→ TASK OBJECTIVE
Which lines of the data below hold "they"? Copy each of them.

Excerpts from a dataset
========================================================================
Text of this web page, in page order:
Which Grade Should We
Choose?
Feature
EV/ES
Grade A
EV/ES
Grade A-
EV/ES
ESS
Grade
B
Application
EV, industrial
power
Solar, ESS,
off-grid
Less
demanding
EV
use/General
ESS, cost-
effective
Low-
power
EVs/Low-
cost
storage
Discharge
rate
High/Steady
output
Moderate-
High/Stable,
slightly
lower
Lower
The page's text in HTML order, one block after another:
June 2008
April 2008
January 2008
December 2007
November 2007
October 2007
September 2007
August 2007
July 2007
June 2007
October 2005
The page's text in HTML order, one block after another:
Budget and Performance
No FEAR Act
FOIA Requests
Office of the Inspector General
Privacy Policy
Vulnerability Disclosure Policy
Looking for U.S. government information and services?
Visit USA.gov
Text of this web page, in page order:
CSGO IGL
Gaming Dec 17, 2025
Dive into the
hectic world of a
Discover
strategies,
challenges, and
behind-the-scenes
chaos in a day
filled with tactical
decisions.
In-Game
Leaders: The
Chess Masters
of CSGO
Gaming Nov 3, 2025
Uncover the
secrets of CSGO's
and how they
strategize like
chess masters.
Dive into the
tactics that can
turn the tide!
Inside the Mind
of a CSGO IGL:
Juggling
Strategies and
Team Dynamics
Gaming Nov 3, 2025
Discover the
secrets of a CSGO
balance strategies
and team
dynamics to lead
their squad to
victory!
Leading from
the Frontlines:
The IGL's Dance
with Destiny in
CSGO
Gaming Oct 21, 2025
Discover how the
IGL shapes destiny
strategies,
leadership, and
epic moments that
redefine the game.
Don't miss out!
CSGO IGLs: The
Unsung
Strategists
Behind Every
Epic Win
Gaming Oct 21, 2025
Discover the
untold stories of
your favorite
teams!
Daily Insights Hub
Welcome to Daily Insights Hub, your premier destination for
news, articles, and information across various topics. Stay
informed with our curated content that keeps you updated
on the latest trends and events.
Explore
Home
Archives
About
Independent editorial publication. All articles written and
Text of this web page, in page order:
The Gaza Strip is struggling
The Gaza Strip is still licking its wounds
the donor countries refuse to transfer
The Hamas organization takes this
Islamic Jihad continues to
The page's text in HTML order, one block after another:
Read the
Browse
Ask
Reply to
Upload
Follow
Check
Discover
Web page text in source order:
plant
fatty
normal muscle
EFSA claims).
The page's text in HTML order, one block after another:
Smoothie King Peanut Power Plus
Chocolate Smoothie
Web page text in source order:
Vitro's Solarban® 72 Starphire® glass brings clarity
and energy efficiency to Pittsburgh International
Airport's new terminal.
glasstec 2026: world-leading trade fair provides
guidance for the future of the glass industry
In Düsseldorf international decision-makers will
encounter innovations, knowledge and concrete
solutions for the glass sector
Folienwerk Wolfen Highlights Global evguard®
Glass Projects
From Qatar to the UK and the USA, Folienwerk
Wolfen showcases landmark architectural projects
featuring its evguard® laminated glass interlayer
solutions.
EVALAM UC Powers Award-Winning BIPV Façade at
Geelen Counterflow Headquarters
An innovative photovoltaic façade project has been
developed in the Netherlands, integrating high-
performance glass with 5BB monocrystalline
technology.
========================================================================
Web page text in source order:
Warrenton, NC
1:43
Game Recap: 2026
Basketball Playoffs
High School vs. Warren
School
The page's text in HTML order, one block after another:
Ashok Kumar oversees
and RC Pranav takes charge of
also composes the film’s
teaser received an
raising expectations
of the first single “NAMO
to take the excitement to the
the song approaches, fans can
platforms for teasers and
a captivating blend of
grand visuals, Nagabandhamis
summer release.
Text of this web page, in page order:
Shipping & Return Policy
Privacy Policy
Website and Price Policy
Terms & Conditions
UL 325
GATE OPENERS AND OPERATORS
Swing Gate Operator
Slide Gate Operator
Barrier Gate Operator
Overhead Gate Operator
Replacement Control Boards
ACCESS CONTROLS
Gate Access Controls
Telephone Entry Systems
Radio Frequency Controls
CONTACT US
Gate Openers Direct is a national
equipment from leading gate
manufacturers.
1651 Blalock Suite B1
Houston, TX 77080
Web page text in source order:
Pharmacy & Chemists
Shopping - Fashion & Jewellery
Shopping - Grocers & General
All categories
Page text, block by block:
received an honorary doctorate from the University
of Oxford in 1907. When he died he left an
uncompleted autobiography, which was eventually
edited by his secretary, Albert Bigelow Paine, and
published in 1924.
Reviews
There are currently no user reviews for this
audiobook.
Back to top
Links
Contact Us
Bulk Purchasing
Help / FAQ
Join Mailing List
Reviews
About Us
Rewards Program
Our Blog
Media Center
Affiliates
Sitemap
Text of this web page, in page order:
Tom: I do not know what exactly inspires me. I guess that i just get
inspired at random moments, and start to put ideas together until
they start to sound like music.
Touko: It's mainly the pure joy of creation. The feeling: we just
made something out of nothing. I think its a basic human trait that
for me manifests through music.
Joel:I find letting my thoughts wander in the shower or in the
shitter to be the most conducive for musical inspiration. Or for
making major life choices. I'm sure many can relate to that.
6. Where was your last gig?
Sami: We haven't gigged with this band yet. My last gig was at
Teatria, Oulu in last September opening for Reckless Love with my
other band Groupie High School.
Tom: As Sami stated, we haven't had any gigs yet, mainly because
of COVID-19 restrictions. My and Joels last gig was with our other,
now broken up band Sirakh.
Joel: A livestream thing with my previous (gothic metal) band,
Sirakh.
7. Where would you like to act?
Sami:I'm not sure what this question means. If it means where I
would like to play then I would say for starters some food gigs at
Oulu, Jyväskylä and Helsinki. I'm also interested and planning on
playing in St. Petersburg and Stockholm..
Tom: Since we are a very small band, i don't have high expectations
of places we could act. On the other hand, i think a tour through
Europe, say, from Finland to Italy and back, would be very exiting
========================================================================
→ ANSWER FOR THIS EXERCISE
and how they
they start to sound like music.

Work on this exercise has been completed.